Federal Budget 2021 -22 for Pre and Post Retirement

Federal budget

Federal Budget 2021 -22 for Pre and Post Retirement

Recently a new 2021-22 Federal Budget was announced as a continuation of tax relief for lower earners, help for older Australians to save for retirement, and more assistance for first home buyers.

At this point in time, those are proposals only and all recommendations need to pass as legislation through the parliament to apply.

So let’s brainstorm those recommended changes and check which ones are for your benefit and which might look good on a surface, but in actual fact, are to your detriment.

·         TAXATION

The government has not introduced anything new or exciting in this area, the majority of proposals are repeated from last year’s budget. This is my article about the changes from the 2020-21 Budget, and now let’s see what is new:

1.     Low and Middle Income Tax Offset (LMITO)

Just like last year, the government wants to extend the Low and Middle Income Tax Offset (LMITO), so it will apply for 2021-22. It is worth up to $1,080 for an individual or $2,160 for a couple.

2.     The Low Income Tax Offset (LITO)

It will apply as follows:

3.     Tax rates

As per recommendation in the 2020-21 budget, the government is continuing their recommendation of personal income tax rates to be simplified to 3 stages only from 1st July 2024

4.     Update of the individual tax residency rules:

In order to determine your tax residency, the ATO will apply:

test 1 – physical presence in Australia for 183 days or more – if you meet this test, you are an Australian resident for tax purposes, if you do not

test 2 – ATO will apply the second test, going over your specific personal circumstances.
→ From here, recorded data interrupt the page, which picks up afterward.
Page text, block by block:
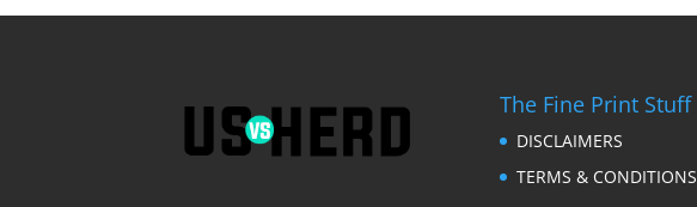
The Fine Print Stuff
DISCLAIMERS
TERMS & CONDITIONS
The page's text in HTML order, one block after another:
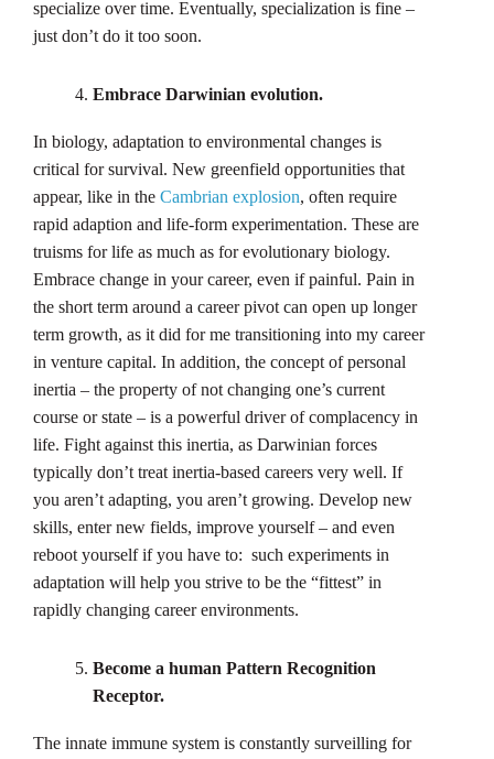
specialize over time. Eventually, specialization is fine –
just don’t do it too soon.
Embrace Darwinian evolution.
In biology, adaptation to environmental changes is
critical for survival. New greenfield opportunities that
appear, like in the Cambrian explosion, often require
rapid adaption and life-form experimentation. These are
truisms for life as much as for evolutionary biology.
Embrace change in your career, even if painful. Pain in
the short term around a career pivot can open up longer
term growth, as it did for me transitioning into my career
in venture capital. In addition, the concept of personal
inertia – the property of not changing one’s current
course or state – is a powerful driver of complacency in
life. Fight against this inertia, as Darwinian forces
typically don’t treat inertia-based careers very well. If
you aren’t adapting, you aren’t growing. Develop new
skills, enter new fields, improve yourself – and even
reboot yourself if you have to: such experiments in
adaptation will help you strive to be the “fittest” in
rapidly changing career environments.
Become a human Pattern Recognition
Receptor.
The innate immune system is constantly surveilling for
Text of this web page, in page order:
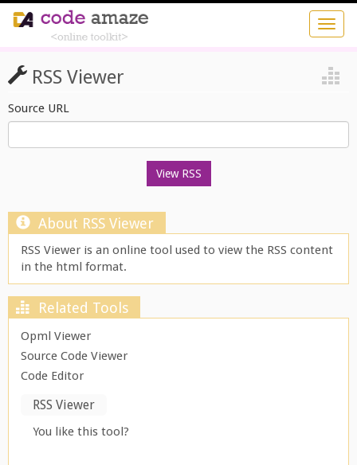
RSS Viewer
Source URL
About RSS Viewer
RSS Viewer is an online tool used to view the RSS content
in the html format.
Related Tools
Opml Viewer
Source Code Viewer
Code Editor
RSS Viewer
You like this tool?
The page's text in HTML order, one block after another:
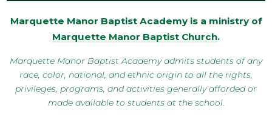
Marquette Manor Baptist Academy is a ministry of
Marquette Manor Baptist Church.
Marquette Manor Baptist Academy admits students of any
race, color, national, and ethnic origin to all the rights,
privileges, programs, and activities generally afforded or
made available to students at the school.
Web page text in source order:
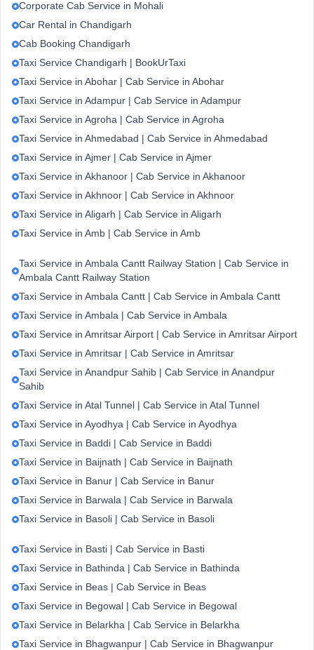
Corporate Cab Service in Mohali
Car Rental in Chandigarh
Cab Booking Chandigarh
Taxi Service Chandigarh | BookUrTaxi
Taxi Service in Abohar | Cab Service in Abohar
Taxi Service in Adampur | Cab Service in Adampur
Taxi Service in Agroha | Cab Service in Agroha
Taxi Service in Ahmedabad | Cab Service in Ahmedabad
Taxi Service in Ajmer | Cab Service in Ajmer
Taxi Service in Akhanoor | Cab Service in Akhanoor
Taxi Service in Akhnoor | Cab Service in Akhnoor
Taxi Service in Aligarh | Cab Service in Aligarh
Taxi Service in Amb | Cab Service in Amb
Taxi Service in Ambala Cantt Railway Station | Cab Service in
Ambala Cantt Railway Station
Taxi Service in Ambala Cantt | Cab Service in Ambala Cantt
Taxi Service in Ambala | Cab Service in Ambala
Taxi Service in Amritsar Airport | Cab Service in Amritsar Airport
Taxi Service in Amritsar | Cab Service in Amritsar
Taxi Service in Anandpur Sahib | Cab Service in Anandpur
Sahib
Taxi Service in Atal Tunnel | Cab Service in Atal Tunnel
Taxi Service in Ayodhya | Cab Service in Ayodhya
Taxi Service in Baddi | Cab Service in Baddi
Taxi Service in Baijnath | Cab Service in Baijnath
Taxi Service in Banur | Cab Service in Banur
Taxi Service in Barwala | Cab Service in Barwala
Taxi Service in Basoli | Cab Service in Basoli
Taxi Service in Basti | Cab Service in Basti
Taxi Service in Bathinda | Cab Service in Bathinda
Taxi Service in Beas | Cab Service in Beas
Taxi Service in Begowal | Cab Service in Begowal
Taxi Service in Belarkha | Cab Service in Belarkha
Taxi Service in Bhagwanpur | Cab Service in Bhagwanpur
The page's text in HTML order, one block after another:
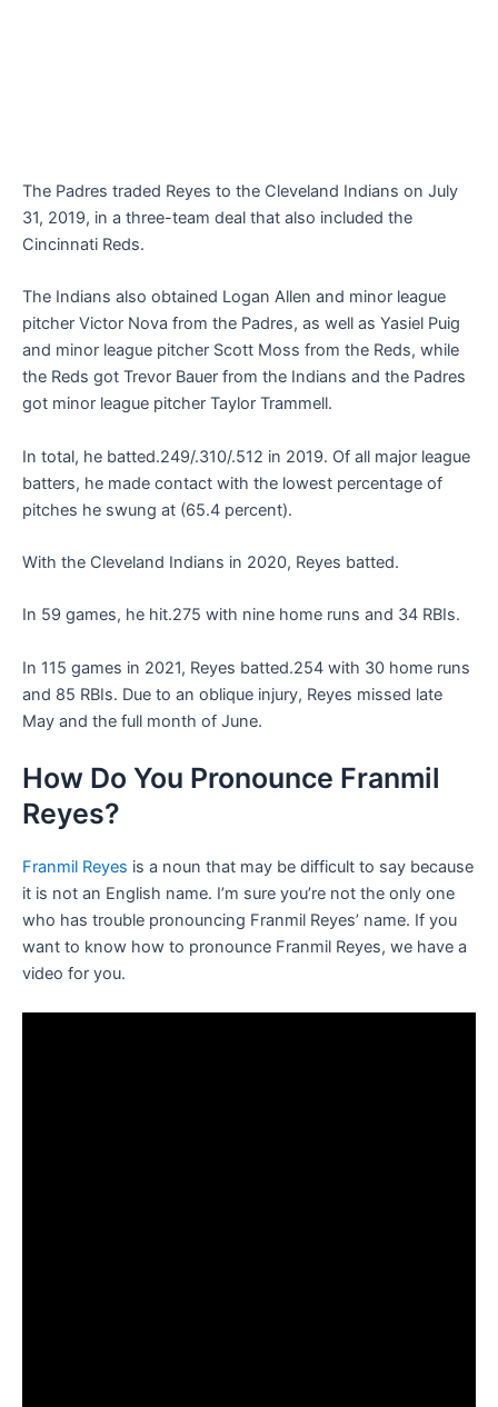
The Padres traded Reyes to the Cleveland Indians on July
31, 2019, in a three-team deal that also included the
Cincinnati Reds.
The Indians also obtained Logan Allen and minor league
pitcher Victor Nova from the Padres, as well as Yasiel Puig
and minor league pitcher Scott Moss from the Reds, while
the Reds got Trevor Bauer from the Indians and the Padres
got minor league pitcher Taylor Trammell.
In total, he batted.249/.310/.512 in 2019. Of all major league
batters, he made contact with the lowest percentage of
pitches he swung at (65.4 percent).
With the Cleveland Indians in 2020, Reyes batted.
In 59 games, he hit.275 with nine home runs and 34 RBIs.
In 115 games in 2021, Reyes batted.254 with 30 home runs
and 85 RBIs. Due to an oblique injury, Reyes missed late
May and the full month of June.
How Do You Pronounce Franmil
Reyes?
Franmil Reyes is a noun that may be difficult to say because
it is not an English name. I’m sure you’re not the only one
who has trouble pronouncing Franmil Reyes’ name. If you
want to know how to pronounce Franmil Reyes, we have a
video for you.
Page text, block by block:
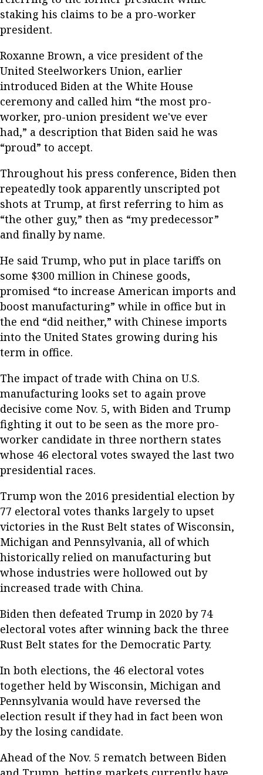
staking his claims to be a pro-worker
president.
Roxanne Brown, a vice president of the
United Steelworkers Union, earlier
introduced Biden at the White House
ceremony and called him “the most pro-
worker, pro-union president we've ever
had,” a description that Biden said he was
“proud” to accept.
Throughout his press conference, Biden then
repeatedly took apparently unscripted pot
shots at Trump, at first referring to him as
“the other guy,” then as “my predecessor”
and finally by name.
He said Trump, who put in place tariffs on
some $300 million in Chinese goods,
promised “to increase American imports and
boost manufacturing” while in office but in
the end “did neither,” with Chinese imports
into the United States growing during his
term in office.
The impact of trade with China on U.S.
manufacturing looks set to again prove
decisive come Nov. 5, with Biden and Trump
fighting it out to be seen as the more pro-
worker candidate in three northern states
whose 46 electoral votes swayed the last two
presidential races.
Trump won the 2016 presidential election by
77 electoral votes thanks largely to upset
victories in the Rust Belt states of Wisconsin,
Michigan and Pennsylvania, all of which
historically relied on manufacturing but
whose industries were hollowed out by
increased trade with China.
Biden then defeated Trump in 2020 by 74
electoral votes after winning back the three
Rust Belt states for the Democratic Party.
In both elections, the 46 electoral votes
together held by Wisconsin, Michigan and
Pennsylvania would have reversed the
election result if they had in fact been won
by the losing candidate.
Ahead of the Nov. 5 rematch between Biden
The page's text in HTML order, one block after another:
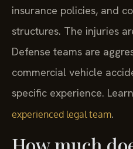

5.     Medicare Levy Low-Income Threshold

from 1st July 2020 – 21 financial year the threshold will be extended, therefore you will not pay Medicare if your income is as follows:

Changes recommended within the tax environment are nothing new, but it is good to see extension of the LMITO for the next financial year.


  1. Work Test

Currently if you are aged 67 – 74, in order to make super contributions, you need to meet work test, which requires you to work at least 40 hours over 30 consecutive days in the financial year.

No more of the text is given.